Kawasaki, Japan

Harufumi Miwa


Average Co-Inventor Count = 4.2

ph-index = 6

Forward Citations = 117(Granted Patents)


Location History:

  • Tokyo, JP (1989)
  • Kawasaki, JP (1990 - 2005)

Company Filing History:


Years Active: 1989-2005

Loading Chart...
12 patents (USPTO):Explore Patents

Title: Harufumi Miwa: Innovator in Fermentation Technology

Introduction

Harufumi Miwa is a prominent inventor based in Kawasaki, Japan. He has made significant contributions to the field of fermentation technology, particularly in the production of amino acids. With a total of 12 patents to his name, Miwa's work has had a substantial impact on industrial biotechnology.

Latest Patents

Miwa's latest patents include a method for producing L-glutamic acid by fermentation. This innovative process involves culturing a coryneform bacterium with enhanced intracellular pyruvate carboxylase activity.

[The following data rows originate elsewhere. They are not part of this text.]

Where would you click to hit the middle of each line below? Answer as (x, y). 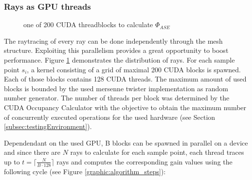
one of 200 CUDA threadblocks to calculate (88, 25)
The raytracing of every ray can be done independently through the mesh (113, 41)
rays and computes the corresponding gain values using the (144, 161)
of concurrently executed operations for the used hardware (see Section (110, 117)
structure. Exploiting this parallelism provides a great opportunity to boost (116, 50)
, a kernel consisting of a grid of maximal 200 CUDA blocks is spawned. (134, 69)
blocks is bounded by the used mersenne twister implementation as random (116, 88)
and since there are (32, 152)
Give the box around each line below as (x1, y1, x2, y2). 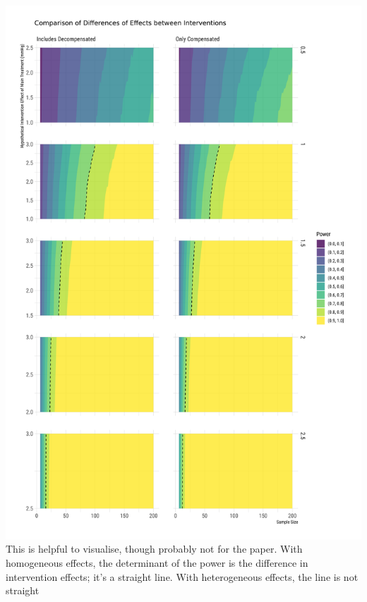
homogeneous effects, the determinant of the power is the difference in (6, 555, 308, 570)
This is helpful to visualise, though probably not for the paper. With (6, 541, 303, 556)
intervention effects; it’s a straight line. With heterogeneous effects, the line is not (6, 569, 359, 584)
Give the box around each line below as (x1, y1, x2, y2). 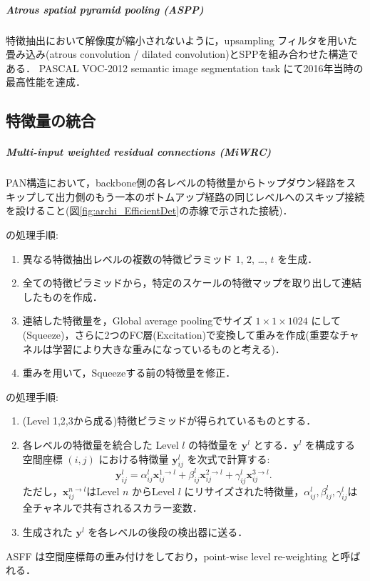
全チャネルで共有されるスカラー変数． (22, 500, 202, 515)
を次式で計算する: (187, 451, 270, 466)
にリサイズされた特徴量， (184, 483, 304, 498)
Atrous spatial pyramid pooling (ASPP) (6, 1, 204, 16)
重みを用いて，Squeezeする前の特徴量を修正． (22, 365, 236, 380)
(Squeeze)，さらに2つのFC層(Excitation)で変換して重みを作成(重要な (22, 327, 339, 342)
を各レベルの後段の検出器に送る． (88, 525, 248, 540)
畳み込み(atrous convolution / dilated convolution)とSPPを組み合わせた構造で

The bacterium is cultivated in a medium that allows for the production and accumulation of L-glutamic acid, which is then collected from the culture. Another notable patent is the process for the production of lysine by fermentation. This method focuses on controlling carbon source concentration during aerobic cultivation of microorganisms. By monitoring pH or dissolved oxygen content, the process improves productivity and yields of L-lysine.

Career Highlights

Miwa is associated with Ajinomoto Co., Ltd., a leading company in the food and biotechnology sectors. His work at Ajinomoto has allowed him to develop and refine fermentation processes that are crucial for the production of essential amino acids.

Collaborations

Miwa has collaborated with notable colleagues such as Minoru Tsuruta and Koji Tamura. Their combined expertise has contributed to advancements in fermentation technology and the development of innovative production methods.

Conclusion

Harufumi Miwa's contributions to fermentation technology have established him as a key figure in the field. His innovative patents and collaborations continue to influence the production of vital amino acids in the biotechnology industry.

This text is generated by artificial intelligence and may not be accurate.